**Listed entries:**
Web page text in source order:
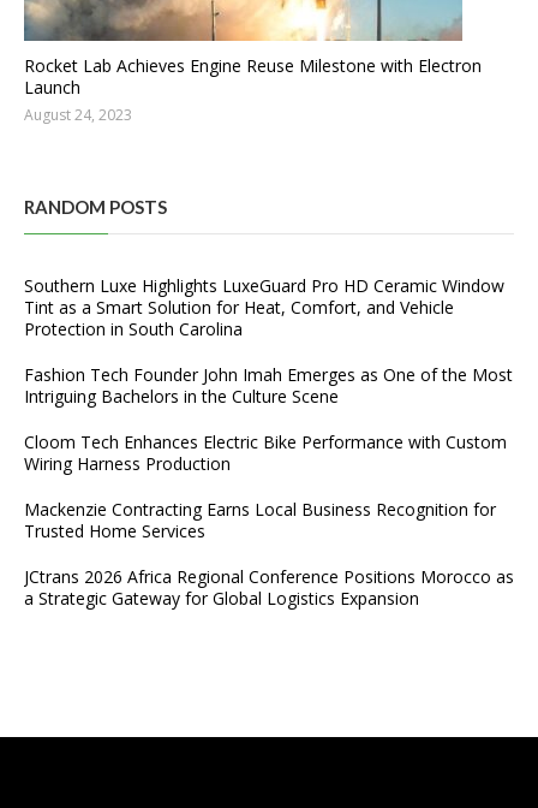
Rocket Lab Achieves Engine Reuse Milestone with Electron
Launch
August 24, 2023
RANDOM POSTS
Southern Luxe Highlights LuxeGuard Pro HD Ceramic Window
Tint as a Smart Solution for Heat, Comfort, and Vehicle
Protection in South Carolina
Fashion Tech Founder John Imah Emerges as One of the Most
Intriguing Bachelors in the Culture Scene
Cloom Tech Enhances Electric Bike Performance with Custom
Wiring Harness Production
Mackenzie Contracting Earns Local Business Recognition for
Trusted Home Services
JCtrans 2026 Africa Regional Conference Positions Morocco as
a Strategic Gateway for Global Logistics Expansion
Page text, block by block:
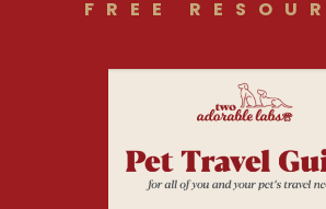
FREE
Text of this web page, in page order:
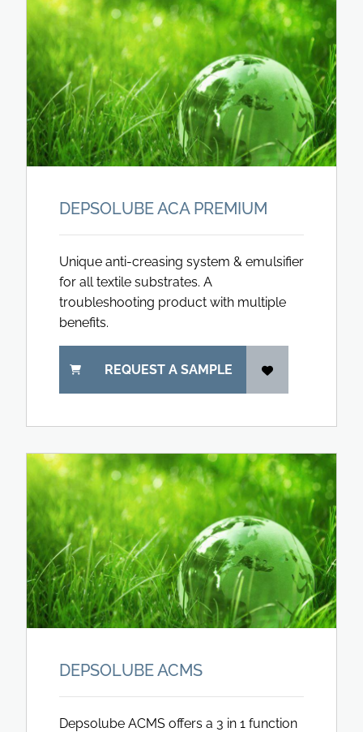
DEPSOLUBE ACA PREMIUM
Unique anti-creasing system & emulsifier
for all textile substrates. A
troubleshooting product with multiple
benefits.
REQUEST A SAMPLE
DEPSOLUBE ACMS
Depsolube ACMS offers a 3 in 1 function
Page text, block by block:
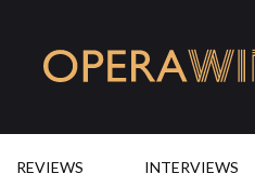
REVIEWS INTERVIEWS
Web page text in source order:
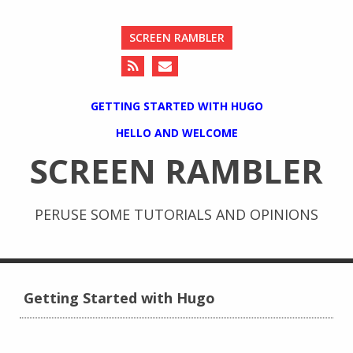
SCREEN RAMBLER
GETTING STARTED WITH HUGO
HELLO AND WELCOME
SCREEN RAMBLER
PERUSE SOME TUTORIALS AND OPINIONS
Getting Started with Hugo
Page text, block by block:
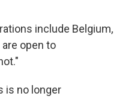
include Belgium,
open to
is no longer
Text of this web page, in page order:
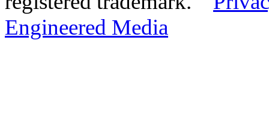
Engineered Media
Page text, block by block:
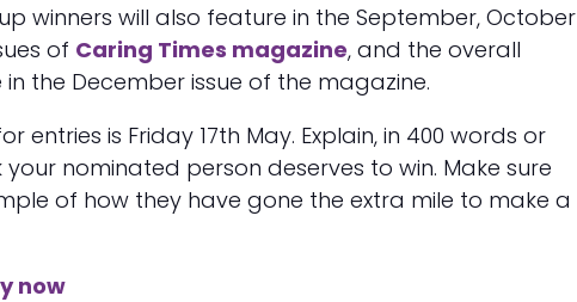
winners will also feature in the September, October
of Caring Times magazine, and the overall
the December issue of the magazine.
entries is Friday 17th May. Explain, in 400 words or
your nominated person deserves to win. Make sure
of how they have gone the extra mile to make a
now

**Task statement:**
Every line of the listing should be copied precisely, with images omitted.

**Response to the task:**
Web page text in source order:
Rocket Lab Achieves Engine Reuse Milestone with Electron
Launch
August 24, 2023
RANDOM POSTS
Southern Luxe Highlights LuxeGuard Pro HD Ceramic Window
Tint as a Smart Solution for Heat, Comfort, and Vehicle
Protection in South Carolina
Fashion Tech Founder John Imah Emerges as One of the Most
Intriguing Bachelors in the Culture Scene
Cloom Tech Enhances Electric Bike Performance with Custom
Wiring Harness Production
Mackenzie Contracting Earns Local Business Recognition for
Trusted Home Services
JCtrans 2026 Africa Regional Conference Positions Morocco as
a Strategic Gateway for Global Logistics Expansion
Page text, block by block:
FREE
Text of this web page, in page order:
DEPSOLUBE ACA PREMIUM
Unique anti-creasing system & emulsifier
for all textile substrates. A
troubleshooting product with multiple
benefits.
REQUEST A SAMPLE
DEPSOLUBE ACMS
Depsolube ACMS offers a 3 in 1 function
Page text, block by block:
REVIEWS INTERVIEWS
Web page text in source order:
SCREEN RAMBLER
GETTING STARTED WITH HUGO
HELLO AND WELCOME
SCREEN RAMBLER
PERUSE SOME TUTORIALS AND OPINIONS
Getting Started with Hugo
Page text, block by block:
include Belgium,
open to
is no longer
Text of this web page, in page order:
Engineered Media
Page text, block by block:
winners will also feature in the September, October
of Caring Times magazine, and the overall
the December issue of the magazine.
entries is Friday 17th May. Explain, in 400 words or
your nominated person deserves to win. Make sure
of how they have gone the extra mile to make a
now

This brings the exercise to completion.